Hello everyone,

I am new to gpu programming and I am more theoretician than programmer, so please apologize for any obvious mistakes!

**Summary of my problem:**

I want to build on the GPU a table through a recursive function.

The construction of this table is done as it should be from 1 to 4 threads. From 5 threads it no longer works.

**The problem a little more in detail:**

I have a simple structure

```
struct T_Objects
{
int index;
int type;
int distance;
int shift;
int index_projection;
int num_subset;
int num_slice;
};
```

and a GPU function that calls for a recursive function `DFS_normalization_osem`

a number of times

```
__global__ void kernel(a lot of parameters)
{
int num_subset;
memset(normalization_voxels, 0, sizeof(float) * (*NB_VOXELS) * (*nb_OS));
for (num_subset = 0; num_subset < (*nb_OS); num_subset++)
{
(*subset).num_subset = num_subset;
(*subset).type = 0;
(*subset).num_slice = threadIdx.x;
DFS_normalization_osem(a lot of parameters);
}
}
```

The ultimate goal of this recursive function is to build a table, namely `normalisation_voxels`

.

The function is a kind of Depth First Search for a graph : for each object `subset`

of the type `T_Objects`

, I look at the type of the object (`(*subset).type`

), I retrieve information, I recall the function and this until `normalization_voxels`

is completed.

```
__device__ void DFS_normalization_osem(T_Objects* vertex, float* matrix_relevance, int* U, int* S, float* lsf, int* os_tab, int nb_OS, float* normalization_detectors, float* attenuation, float* normalisation_voxels)
{
int i;
float* proba_detector;
float* val_norm_detector;
float attenuation_value;
switch ((*vertex).type)
{
case 1:
for (i = 0; i < 168 * 168; i++)
{
if (matrix_relevance[i])
{
(*vertex).index = i;
(*vertex).distance = U[i + (*vertex).index_projection * 168 * 168];
(*vertex).shift = S[i + (*vertex).index_projection * 168 * 168];
(*vertex).type = 2;
DFS_normalization_osem(vertex, matrix_relevance, U, S, lsf, os_tab, nb_OS, normalization_detectors, attenuation, normalisation_voxels);
}
}
break;
case 2:
for (i = 0; i < NB_DETECTEURS; i++)
{
proba_detector = &lsf[(*vertex).distance * 3 * NB_DETECTEURS + (*vertex).shift + i];
val_norm_detector = &normalization_detectors[(*vertex).index_projection * NB_DETECTEURS + i];
attenuation_value = attenuation[((*vertex).num_slice)* NB_PROJECTIONS * NB_DETECTEURS + (*vertex).index_projection * NB_DETECTEURS+ i];
if ((*proba_detector))
{
normalisation_voxels[(*vertex).num_slice * nb_OS * 168 * 168 +(*vertex).index + (*vertex).num_subset * 168 * 168 ] += ((*proba_detector) / (*val_norm_detector)) / (attenuation_value);
}
}
break;
case 0:
for (i = 0; i < NB_PROJECTIONS / nb_OS; i++)
{
(*vertex).index_projection = os_tab[(*vertex).num_subset * NB_PROJECTIONS / nb_OS + i];
(*vertex).type = 1;
DFS_normalization_osem(vertex, matrix_relevance, U, S, lsf, os_tab, nb_OS, normalization_detectors, attenuation, normalisation_voxels);
}
break;
}
}
```

If `((*subset).type)`

is 0 or 1 I only recover information from the different elements given as input to the recursive function (table `U`

, `S`

, `lsf`

…).
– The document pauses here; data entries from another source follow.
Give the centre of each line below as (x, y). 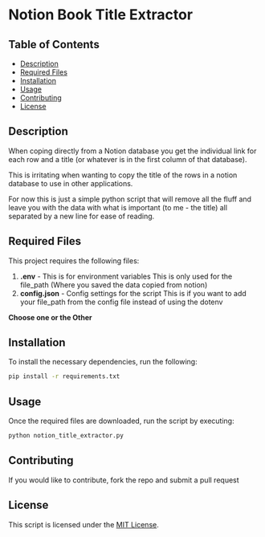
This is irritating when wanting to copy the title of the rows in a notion (123, 175)
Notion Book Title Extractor (101, 15)
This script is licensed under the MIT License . (84, 524)
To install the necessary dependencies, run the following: (103, 362)
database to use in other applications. (71, 183)
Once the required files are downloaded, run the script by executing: (121, 421)
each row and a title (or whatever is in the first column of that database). (128, 159)
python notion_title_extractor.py (66, 436)
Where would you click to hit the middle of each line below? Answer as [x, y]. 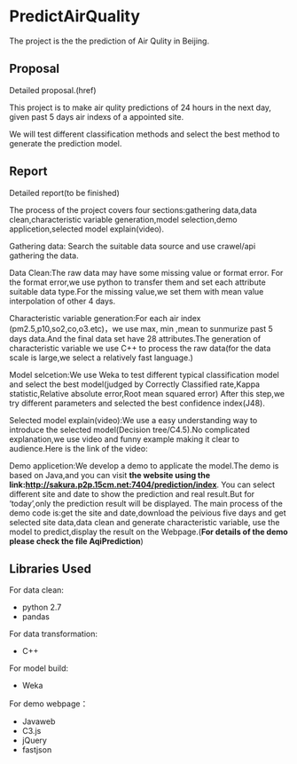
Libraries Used [50, 568]
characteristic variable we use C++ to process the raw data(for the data [140, 348]
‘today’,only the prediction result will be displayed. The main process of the [146, 503]
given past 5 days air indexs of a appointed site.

It is when `((*subset).type)`

is 2 that our table `normalization_voxels`

is constructed with the help of the previous gathered informations.

In the main function, I first called my function `__global__`

on a single thread. It runs very slowly (memory access problems?) but the tab `normalisation_voxels`

is built properly. If I run on 2, 3 or 4 threads it also works but on the other hand from 5 threads, in `__global__`

, the loop

```
for (num_subset = 0; num_subset < (*nb_OS); num_subset++)
{
(*subset).num_subset = num_subset;
(*subset).type = 0;
(*subset).num_slice = thread_slice;
DFS_normalization_osem(a lot of parameters);
}
```

is intertamed before going through all the `num_subset`

.

Would anyone have any idea where this problem might come from? I really don’t know much about it, can my GPU memory be overloaded?

Thank you a lot in advance for your help!